Marek, a wracając do dyskusji - otoczenie, to tylko baza jest, punkt wyjścia! Nadrzędne są zwoje nerwowe, synapsy, neuroprzekaźniki jednostki, wszystko to, co myśl tworzy, ideę, pomysł, choć chyba w dalszym ciągu nie wiadomo, jak jedno z drugiego wynika. Jednostka (OK, przynajmniej niektóra!) w swoim widzeniu świata wyrasta ponad schematy wpojone przez otoczenie - dzięki temu mamy nowe odkrycia, nowe kierunki w sztuce.

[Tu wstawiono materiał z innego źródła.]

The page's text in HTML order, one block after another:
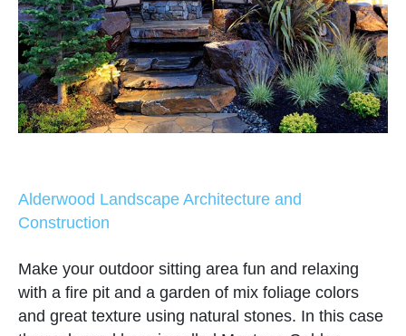
Alderwood Landscape Architecture and
Construction
Make your outdoor sitting area fun and relaxing
with a fire pit and a garden of mix foliage colors
and great texture using natural stones. In this case
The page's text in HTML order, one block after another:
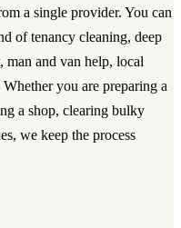
a single provider. You can
of tenancy cleaning, deep
man and van help, local
you are preparing a
a shop, clearing bulky
we keep the process
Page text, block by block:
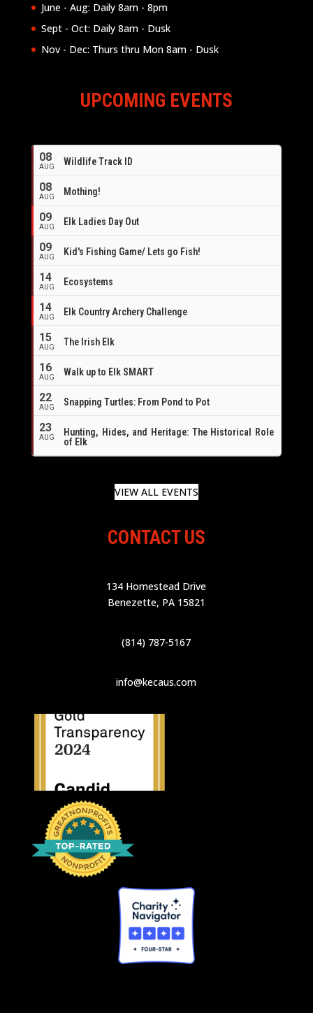
June - Aug: Daily 8am - 8pm
Sept - Oct: Daily 8am - Dusk
Nov - Dec: Thurs thru Mon 8am - Dusk
UPCOMING EVENTS
08
AUG Wildlife Track ID
08
AUG Mothing!
09
AUG Elk Ladies Day Out
09
AUG Kid's Fishing Game/ Lets go Fish!
14
AUG Ecosystems
14
AUG
Elk Country Archery Challenge
15
AUG The Irish Elk
16
AUG Walk up to Elk SMART
22
AUG Snapping Turtles: From Pond to Pot
23
AUG
Hunting, Hides, and Heritage: The Historical Role
of Elk
VIEW ALL EVENTS
CONTACT US
134 Homestead Drive
Benezette, PA 15821
(814) 787-5167
info@kecaus.com
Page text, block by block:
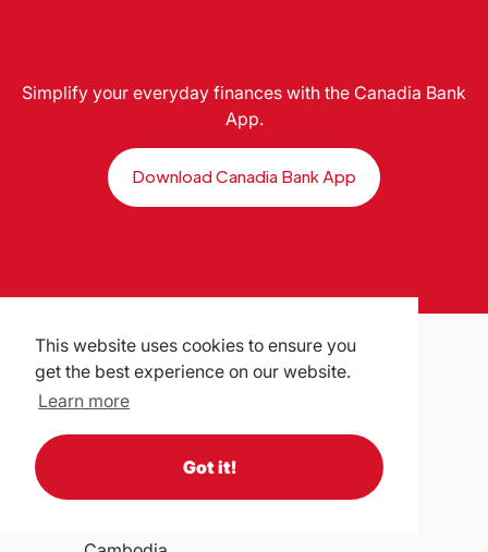
This website uses cookies to ensure you
get the best experience on our website.
Learn more
Got it!
Simplify your everyday finances with the Canadia Bank
App.
Download Canadia Bank App
Canadia Bank Plc.
No. 315, Ang Doung St. Corner
Monivong Blvd,
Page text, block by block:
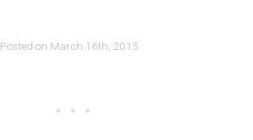
Posted on March 16th, 2015
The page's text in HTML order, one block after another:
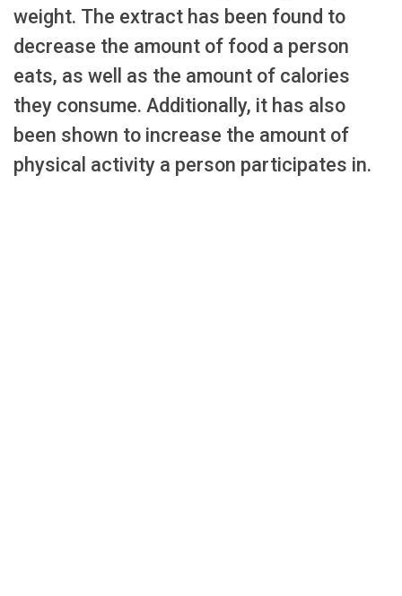
weight. The extract has been found to
decrease the amount of food a person
eats, as well as the amount of calories
they consume. Additionally, it has also
been shown to increase the amount of
physical activity a person participates in.
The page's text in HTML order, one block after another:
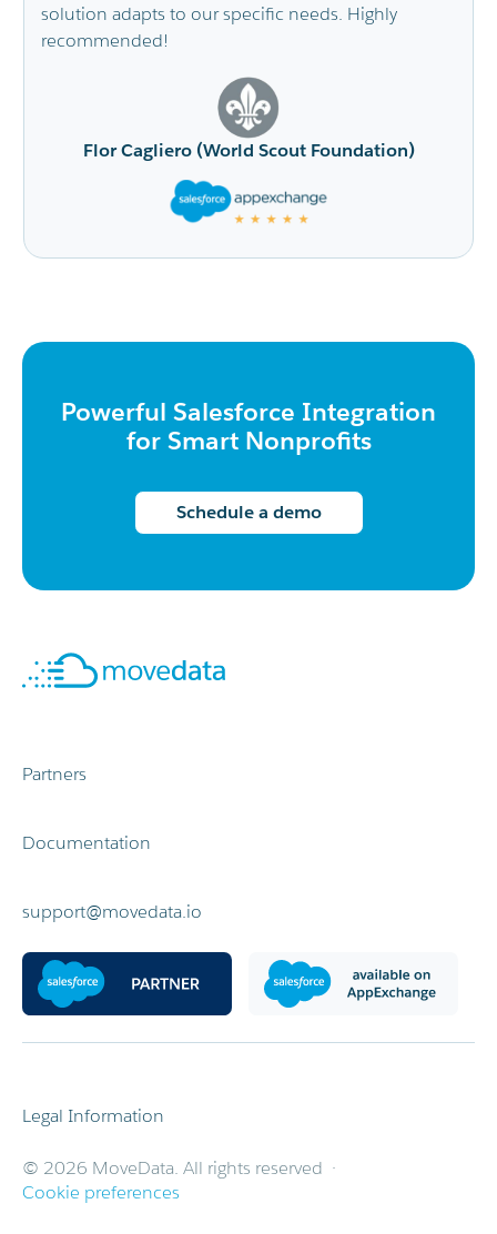
solution adapts to our specific needs. Highly
recommended!
Flor Cagliero (World Scout Foundation)
Powerful Salesforce Integration
for Smart Nonprofits
Schedule a demo
Partners
Documentation
support@movedata.io
© 2026 MoveData. All rights reserved ·
Cookie preferences
Legal Information
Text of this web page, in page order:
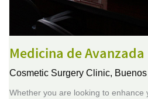
Medicina de Avanzada
Cosmetic Surgery Clinic,
Whether you are looking to enhance
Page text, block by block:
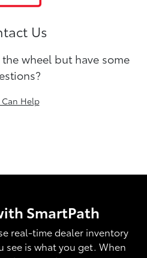
Us
wheel but have some
Help
SmartPath
real-time dealer inventory
is what you get. When
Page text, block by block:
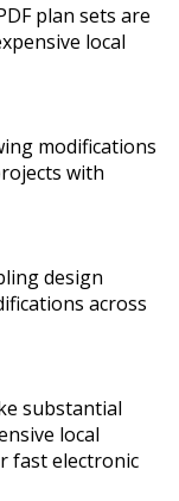
plan sets are
local
modifications
with
design
across
substantial
local
fast electronic
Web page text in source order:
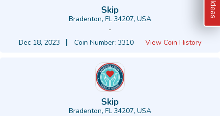
Skip
Bradenton, FL 34207, USA
-
Dec 18, 2023
Coin Number: 3310 View Coin History
Skip
Bradenton, FL 34207, USA
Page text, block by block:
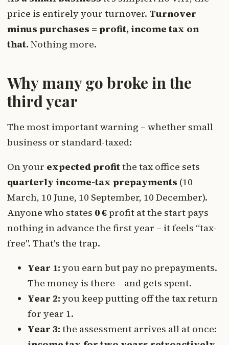
price is entirely your turnover. Turnover
minus purchases = profit, income tax on
that. Nothing more.
Why many go broke in the
third year
The most important warning – whether small
business or standard-taxed:
On your expected profitthe tax office sets
quarterly income-tax prepayments (10
March, 10 June, 10 September, 10 December).
Anyone who states 0 €profit at the start pays
nothing in advance the first year – it feels “tax-
free". That's the trap.
Year 1: you earn but pay no prepayments.
The money is there – and gets spent.
Year 2: you keep putting off the tax return
for year 1.
Year 3: the assessment arrives all at once:
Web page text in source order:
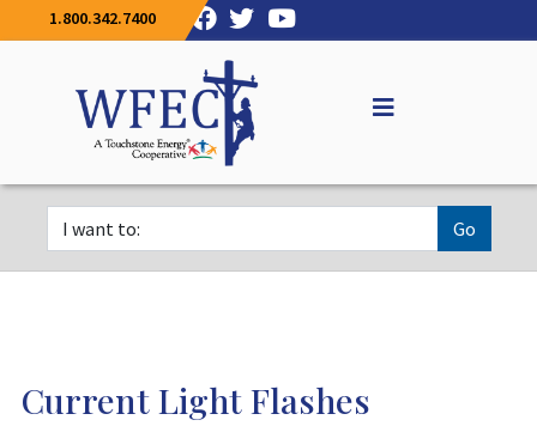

Gdybyśmy tylko w oparciu o otoczenie interpretowali świat, dalej bylibyśmy w epoce kamienia łupanego!
Ależ na pewno przez otoczenie Dorothy. Niekoniecznie mam tutaj na myśli szwagra czy koleżeństwo w pracy. Jeszcze w czasach konopielkizmu -tę pracę odebrałabyś jak zły urok. Dzisiaj - co najwyżej - jako ciekawostkę.
O nie, nie! Nie wpojonych przez otoczenie - przede wszystkim przeszedł przez filtr własnego mego czucia i doświadczenia, gdzie wpływ otoczenia poważnie, jeśli nie zupełnie wyparty został z punktu widzenia!
To tylko pewna określona liczba pixeli Wasza Niejednoznaczność. Ułożona we wzór, który zanim dotarł do punktu często określanego tytułem "widzę" - przeszedł przez Twój filtr oczekiwań, przyzwyczajeń, rutyn, nawyków i wartości wpojonych przez otoczenie.